Dharruk (/dærʌk/) is a suburb of Sydney, in the state of New South Wales, Australia. It is located 46 kilometres west of the Sydney central business district, in the local government area of the City of Blacktown and is part of the Greater Western Sydney region.

Dharruk is chiefly a residential suburb with almost no industry or commercial activity. The only other significant activity is education, with the Mount Druitt campus of Chifley College and Dawson Public School located in the suburb. The boundaries of Dharruk are defined by Carlisle Avenue to the east, Popondetta Road to the west, Jersey Road to the north and Woodstock Avenue to the south.

==History==
Dharruk is derived from the name of the Darug people, an Aboriginal tribe associated with the area west of Sydney.

==Population==
According to the of Population, there were 2,806 people in Dharruk.
- Aboriginal and Torres Strait Islander people made up 6.6% of the population.
- 56.2% of people were born in Australia.
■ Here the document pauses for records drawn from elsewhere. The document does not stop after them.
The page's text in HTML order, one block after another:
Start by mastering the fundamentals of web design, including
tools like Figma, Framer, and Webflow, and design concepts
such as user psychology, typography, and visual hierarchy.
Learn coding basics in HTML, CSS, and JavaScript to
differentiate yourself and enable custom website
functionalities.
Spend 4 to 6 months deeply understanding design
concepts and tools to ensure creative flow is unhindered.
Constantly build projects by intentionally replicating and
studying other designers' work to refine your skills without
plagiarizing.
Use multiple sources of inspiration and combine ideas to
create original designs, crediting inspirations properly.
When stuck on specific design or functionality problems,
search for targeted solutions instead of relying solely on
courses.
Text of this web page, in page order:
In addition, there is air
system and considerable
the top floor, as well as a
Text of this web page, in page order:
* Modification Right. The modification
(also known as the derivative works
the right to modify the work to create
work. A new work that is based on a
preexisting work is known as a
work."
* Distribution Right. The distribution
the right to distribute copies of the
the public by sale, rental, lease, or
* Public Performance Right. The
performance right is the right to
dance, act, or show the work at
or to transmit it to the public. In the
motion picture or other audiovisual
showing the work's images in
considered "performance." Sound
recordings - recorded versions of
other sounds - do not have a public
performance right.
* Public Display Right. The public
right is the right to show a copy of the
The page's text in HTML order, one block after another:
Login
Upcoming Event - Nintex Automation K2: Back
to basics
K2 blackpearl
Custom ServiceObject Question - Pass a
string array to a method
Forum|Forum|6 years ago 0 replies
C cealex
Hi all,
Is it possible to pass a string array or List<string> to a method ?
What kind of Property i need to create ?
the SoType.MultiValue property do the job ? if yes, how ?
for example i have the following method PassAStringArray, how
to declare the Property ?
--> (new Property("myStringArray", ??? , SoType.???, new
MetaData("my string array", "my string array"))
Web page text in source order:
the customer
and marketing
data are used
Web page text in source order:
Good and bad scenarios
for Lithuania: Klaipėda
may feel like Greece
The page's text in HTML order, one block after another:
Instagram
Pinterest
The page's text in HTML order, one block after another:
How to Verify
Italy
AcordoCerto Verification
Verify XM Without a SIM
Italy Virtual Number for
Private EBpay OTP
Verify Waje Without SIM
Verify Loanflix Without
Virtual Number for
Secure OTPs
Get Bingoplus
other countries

The next most common country of birth was Fiji at 3.2%.
- 54.5% of people only spoke English at home. Other languages spoken at home included Arabic 7.9% and Hindi 3.2%.
- The most common responses for religion were Catholic 24.1%, No Religion 20.3%, Islam 13.4% and Anglican 8.4%.

==Housing==
Housing in Dharruk is almost entirely low density in nature and is a mixture of private residential development and former NSW Housing Commission estate; most homes in the suburb were built between the late 1960s and the mid-1970s. The Housing Commission properties were erected in the north eastern portion of the suburb (in the vicinity of Dawson Public School); however, the majority of housing in Dharruk consists of slightly newer homes built by private residential development companies in the 1970s. As elsewhere in NSW, many of the former Housing Commission properties have been transferred to private ownership. The 2016 Australian census indicated that 30% of occupied private dwellings in Dharruk were rented while approximately 65% were owned outright or in conjunction with a mortgage.

==Commercial area==
The West Tradies Club is the main commercial facility in Dharruk. There are otherwise limited commercial and retail outlets within the area, although the adjacent suburbs of Emerton, Plumpton, and Mount Druitt offer access to a wide range of supermarkets, banks, and department stores.

==Schools==
Chifley College's Mount Druitt campus is located within Dharruk. Formerly Mount Druitt High School (established 1969), it is named for Ben Chifley, Australian Prime Minister of Australia from 1945 to 1949. Nearby is Dawson Public School (established 1972).